Mechanism of toxicity and transformation of silver nanoparticles: Inclusive assessment in earthworm-microbe-soil-plant system

Long term and inclusive toxicity studies encompassing soil, plants, and organisms are rare in literature for AgNPs. This study examines AgNP behavior in soil-plant system through 72 weeks long soil experiment, earthworm response, and plant metabolic analysis. AgNP exposed earthworms did not show reproductive failure; yet high oxidative stress and reduced protein synthesis led to significant weight loss. Such stress was highest with AgNP50 exposure. Correspondingly, the 50 ppm exposure of AgNP was capable to reduce nutrient availability and microbial growth in soil. Contrary to previous reports, we demonstrated that dissolution rate of AgNP increased with time in soil. Dynamic Light Scattering and UV-VIS assessments exhibited concentration and time dependent agglomeration of AgNP in soil and aqueous media.

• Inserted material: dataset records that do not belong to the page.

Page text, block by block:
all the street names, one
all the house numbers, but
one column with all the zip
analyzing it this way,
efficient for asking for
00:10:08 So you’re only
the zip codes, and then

Moreover, lab based experiments in aqueous medium revealed that significant reduction in silver availability was due to formation of Ag2S or Ag3PO4; which also greatly affected the P and S availability. Although the vegetative growth of tomato was normal, AgNP (10 mg kg− 1) treatment markedly upset the fruit yield. The 10 mg kg− 1 AgNP exposure significantly enhanced oxidative stress and Ag uptake in plants; consequently, retarded N-assimilating enzyme (glutamate synthase, glutamine synthetase, and nitrate reductase) activity by suppressing their genes in plants. Eventually, photosynthesis and CO2 assimilating efficiency were severely disrupted. These assays were vital to appreciate the true toxicity and are not well attended in most of the studies with AgNPs.